The maximum return on capital is 54/146 = 37%, and the odds of winning are 73%, which is fairly high because of the lower potential return.

For these bullish trades, $2 wide strikes were chosen to demonstrate the impact of selecting wider strikes.

For the debit spread, because the width between the strikes is larger, more capital is required (less premium is collected on the short option), the break-even price is pushed father away from the long option strike price, the maximum gain and loss is larger, and the maximum return on capital is larger, however the odds of a winning trade have been reduced.

For the bull put spread, the impact of the wider spread means that the initial credit is larger, the required capital is larger, and the maximum return on capital is smaller, but the odds of winning have increased.

**Vertical Spreads Offer Flexibility**

As you can see, trading vertical spreads offers a lot of flexibility in selecting a strategy for taking a position in a stock.

If you are extremely bullish or bearish, you can simply buy a single call or put, but greater capital is required for this position, and the stock has to move more in the required direction to be profitable.

By creating a debit spread, the short option reduces the expense of the position, and the stock does not need to move as far to break even.
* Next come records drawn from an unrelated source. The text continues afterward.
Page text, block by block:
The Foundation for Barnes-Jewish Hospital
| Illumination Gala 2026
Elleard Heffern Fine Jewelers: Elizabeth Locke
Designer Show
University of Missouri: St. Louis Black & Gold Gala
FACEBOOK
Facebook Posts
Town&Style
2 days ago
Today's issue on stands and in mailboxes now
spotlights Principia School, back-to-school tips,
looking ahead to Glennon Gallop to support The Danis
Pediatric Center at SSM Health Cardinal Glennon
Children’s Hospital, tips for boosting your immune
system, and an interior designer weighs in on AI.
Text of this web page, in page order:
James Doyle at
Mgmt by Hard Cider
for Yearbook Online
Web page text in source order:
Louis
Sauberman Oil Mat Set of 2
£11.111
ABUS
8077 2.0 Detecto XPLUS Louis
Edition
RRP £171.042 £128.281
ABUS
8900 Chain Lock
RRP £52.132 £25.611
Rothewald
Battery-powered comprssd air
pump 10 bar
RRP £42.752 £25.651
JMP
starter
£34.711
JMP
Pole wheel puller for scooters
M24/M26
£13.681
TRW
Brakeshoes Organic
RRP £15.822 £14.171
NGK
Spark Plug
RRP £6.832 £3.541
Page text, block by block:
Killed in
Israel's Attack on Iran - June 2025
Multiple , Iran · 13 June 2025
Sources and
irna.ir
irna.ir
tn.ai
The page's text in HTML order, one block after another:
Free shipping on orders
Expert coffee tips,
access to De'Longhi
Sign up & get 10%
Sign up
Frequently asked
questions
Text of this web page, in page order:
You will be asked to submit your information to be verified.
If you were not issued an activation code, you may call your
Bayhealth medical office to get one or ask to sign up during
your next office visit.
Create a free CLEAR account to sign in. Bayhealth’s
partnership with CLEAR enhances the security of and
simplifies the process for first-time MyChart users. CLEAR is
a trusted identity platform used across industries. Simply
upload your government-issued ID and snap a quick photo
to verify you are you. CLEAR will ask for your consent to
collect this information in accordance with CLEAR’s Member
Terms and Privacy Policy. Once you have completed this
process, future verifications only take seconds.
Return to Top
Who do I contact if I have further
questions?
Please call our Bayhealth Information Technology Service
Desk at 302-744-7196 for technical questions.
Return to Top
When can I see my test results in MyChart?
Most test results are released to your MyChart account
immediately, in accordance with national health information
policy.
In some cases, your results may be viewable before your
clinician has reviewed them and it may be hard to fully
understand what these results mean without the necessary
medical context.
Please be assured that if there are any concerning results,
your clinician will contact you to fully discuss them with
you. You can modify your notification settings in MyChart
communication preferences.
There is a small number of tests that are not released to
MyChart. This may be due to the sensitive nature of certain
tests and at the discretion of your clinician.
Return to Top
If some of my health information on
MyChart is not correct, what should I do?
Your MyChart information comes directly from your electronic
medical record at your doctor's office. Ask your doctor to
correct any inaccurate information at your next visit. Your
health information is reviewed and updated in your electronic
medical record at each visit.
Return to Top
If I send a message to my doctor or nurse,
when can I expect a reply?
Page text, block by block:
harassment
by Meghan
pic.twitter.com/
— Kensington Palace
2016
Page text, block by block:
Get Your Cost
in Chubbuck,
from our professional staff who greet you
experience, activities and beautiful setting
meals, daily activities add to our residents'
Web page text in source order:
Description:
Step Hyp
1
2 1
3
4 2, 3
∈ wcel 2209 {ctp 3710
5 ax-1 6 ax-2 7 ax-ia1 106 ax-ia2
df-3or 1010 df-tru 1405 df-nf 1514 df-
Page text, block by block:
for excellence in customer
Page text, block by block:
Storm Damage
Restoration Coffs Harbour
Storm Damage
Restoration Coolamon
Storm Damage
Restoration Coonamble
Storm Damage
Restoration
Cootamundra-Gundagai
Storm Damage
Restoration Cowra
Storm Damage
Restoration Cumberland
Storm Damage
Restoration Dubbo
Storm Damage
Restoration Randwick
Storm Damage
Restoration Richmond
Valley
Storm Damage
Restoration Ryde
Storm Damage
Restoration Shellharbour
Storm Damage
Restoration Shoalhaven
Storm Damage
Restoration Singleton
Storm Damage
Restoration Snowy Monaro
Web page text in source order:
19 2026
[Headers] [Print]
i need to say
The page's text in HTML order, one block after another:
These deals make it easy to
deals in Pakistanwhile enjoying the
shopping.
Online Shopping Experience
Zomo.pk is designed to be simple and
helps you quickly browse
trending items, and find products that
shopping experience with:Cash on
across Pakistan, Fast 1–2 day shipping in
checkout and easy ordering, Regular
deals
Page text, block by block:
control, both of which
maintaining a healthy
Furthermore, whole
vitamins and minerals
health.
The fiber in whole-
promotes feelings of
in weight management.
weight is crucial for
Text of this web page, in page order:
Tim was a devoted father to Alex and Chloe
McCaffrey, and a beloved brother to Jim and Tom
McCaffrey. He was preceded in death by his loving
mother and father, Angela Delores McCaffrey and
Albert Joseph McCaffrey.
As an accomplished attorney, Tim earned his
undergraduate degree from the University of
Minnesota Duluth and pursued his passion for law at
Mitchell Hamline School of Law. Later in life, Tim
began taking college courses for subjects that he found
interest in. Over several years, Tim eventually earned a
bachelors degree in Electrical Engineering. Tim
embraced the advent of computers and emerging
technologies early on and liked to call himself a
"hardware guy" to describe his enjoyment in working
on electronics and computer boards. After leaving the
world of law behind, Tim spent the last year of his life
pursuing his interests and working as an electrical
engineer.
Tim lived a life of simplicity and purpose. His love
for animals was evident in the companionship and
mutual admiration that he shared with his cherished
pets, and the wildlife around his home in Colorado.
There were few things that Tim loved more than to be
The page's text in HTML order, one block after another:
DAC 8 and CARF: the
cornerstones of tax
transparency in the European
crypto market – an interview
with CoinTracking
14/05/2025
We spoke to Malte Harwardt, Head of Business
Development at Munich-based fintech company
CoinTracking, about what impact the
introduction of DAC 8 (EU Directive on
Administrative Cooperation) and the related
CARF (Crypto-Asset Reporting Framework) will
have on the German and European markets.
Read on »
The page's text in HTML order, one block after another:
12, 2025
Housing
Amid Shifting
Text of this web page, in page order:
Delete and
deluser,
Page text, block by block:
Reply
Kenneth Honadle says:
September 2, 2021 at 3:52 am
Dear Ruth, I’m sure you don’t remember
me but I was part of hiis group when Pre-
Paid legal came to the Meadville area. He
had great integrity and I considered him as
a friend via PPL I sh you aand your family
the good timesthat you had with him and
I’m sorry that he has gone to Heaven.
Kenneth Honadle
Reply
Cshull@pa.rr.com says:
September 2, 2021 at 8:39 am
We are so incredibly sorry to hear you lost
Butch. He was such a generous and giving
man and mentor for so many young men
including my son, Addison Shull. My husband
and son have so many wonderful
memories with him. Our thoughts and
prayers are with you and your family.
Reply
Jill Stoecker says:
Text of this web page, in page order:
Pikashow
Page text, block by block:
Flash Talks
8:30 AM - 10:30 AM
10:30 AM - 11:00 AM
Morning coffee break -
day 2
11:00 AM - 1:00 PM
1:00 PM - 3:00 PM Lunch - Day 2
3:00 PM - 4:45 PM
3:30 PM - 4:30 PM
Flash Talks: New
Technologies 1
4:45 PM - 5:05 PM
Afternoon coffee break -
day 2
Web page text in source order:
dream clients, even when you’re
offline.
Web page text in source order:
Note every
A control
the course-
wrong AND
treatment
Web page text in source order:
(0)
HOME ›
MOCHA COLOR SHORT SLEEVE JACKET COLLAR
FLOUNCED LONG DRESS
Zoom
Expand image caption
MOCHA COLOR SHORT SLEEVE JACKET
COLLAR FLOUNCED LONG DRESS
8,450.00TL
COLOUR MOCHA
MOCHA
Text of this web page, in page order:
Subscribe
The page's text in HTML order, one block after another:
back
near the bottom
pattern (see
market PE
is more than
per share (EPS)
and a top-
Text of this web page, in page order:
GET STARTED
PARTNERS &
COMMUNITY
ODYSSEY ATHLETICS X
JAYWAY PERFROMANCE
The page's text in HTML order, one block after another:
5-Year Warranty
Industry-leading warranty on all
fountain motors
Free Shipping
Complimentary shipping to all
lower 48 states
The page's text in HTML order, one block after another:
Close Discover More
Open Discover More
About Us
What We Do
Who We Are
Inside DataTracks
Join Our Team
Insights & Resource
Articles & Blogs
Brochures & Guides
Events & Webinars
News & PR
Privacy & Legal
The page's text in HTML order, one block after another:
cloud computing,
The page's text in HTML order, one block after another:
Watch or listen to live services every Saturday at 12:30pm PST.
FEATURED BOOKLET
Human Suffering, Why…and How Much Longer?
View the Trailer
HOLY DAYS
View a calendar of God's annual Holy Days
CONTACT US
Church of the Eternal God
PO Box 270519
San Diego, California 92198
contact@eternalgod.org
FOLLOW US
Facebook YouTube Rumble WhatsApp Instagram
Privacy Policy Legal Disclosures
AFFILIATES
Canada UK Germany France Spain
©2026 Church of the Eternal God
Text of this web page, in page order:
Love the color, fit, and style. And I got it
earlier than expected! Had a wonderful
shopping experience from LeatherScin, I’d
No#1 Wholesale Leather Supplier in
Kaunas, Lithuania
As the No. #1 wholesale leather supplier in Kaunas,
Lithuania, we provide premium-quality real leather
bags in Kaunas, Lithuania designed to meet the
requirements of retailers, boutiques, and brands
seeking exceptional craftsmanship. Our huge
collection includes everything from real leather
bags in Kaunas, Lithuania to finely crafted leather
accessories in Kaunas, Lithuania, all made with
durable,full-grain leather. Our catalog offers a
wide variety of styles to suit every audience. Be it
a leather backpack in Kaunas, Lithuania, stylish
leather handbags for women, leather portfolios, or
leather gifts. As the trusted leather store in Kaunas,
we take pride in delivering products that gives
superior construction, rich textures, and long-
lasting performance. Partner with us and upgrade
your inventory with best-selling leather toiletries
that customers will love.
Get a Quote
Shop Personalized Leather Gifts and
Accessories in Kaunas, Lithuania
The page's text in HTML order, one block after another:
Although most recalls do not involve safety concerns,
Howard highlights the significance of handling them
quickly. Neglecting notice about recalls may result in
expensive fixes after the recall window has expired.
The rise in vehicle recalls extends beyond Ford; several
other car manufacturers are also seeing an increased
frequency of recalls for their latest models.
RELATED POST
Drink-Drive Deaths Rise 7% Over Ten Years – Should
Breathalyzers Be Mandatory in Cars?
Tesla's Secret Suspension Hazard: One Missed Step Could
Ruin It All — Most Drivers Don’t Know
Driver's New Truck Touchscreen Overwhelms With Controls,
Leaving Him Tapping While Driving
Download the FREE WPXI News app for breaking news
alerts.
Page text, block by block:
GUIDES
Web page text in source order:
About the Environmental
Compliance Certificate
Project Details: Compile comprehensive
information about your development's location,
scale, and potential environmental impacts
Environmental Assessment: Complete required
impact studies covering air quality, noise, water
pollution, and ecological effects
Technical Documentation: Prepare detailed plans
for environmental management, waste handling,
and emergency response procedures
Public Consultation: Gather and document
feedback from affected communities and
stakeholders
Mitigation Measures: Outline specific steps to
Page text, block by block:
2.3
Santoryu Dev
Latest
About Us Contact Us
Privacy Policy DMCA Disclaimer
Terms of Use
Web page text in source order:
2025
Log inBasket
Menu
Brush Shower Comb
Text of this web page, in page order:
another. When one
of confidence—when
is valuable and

There is a greater chance for a winning trade, but the trade off is that the maximum profit is reduced.

With credit spreads, there is an even greater probability of a winning trade, but with the trade off of greater capital requirements and greater potential loss. The advantage of selecting a vertical spread strategy is that you have a lot of flexibility in selecting the width of the spreads and the option strike prices.

The spread width, along with the debit paid or credit collected, provides all the information needed at order entry to determine capital requirements, break-even stock price, maximum gain, maximum loss, maximum return on capital, and the market odds of having a winning trade.

This allows the trader to select the appropriate vertical spread strategy that is appropriate for the trade indicated by the trade plan, depending on the level of bullishness or bearishness, price target, expected time in the position, and the maximum acceptable level of risk.

thanks for this article, it nice to see something that has alot of number crunching.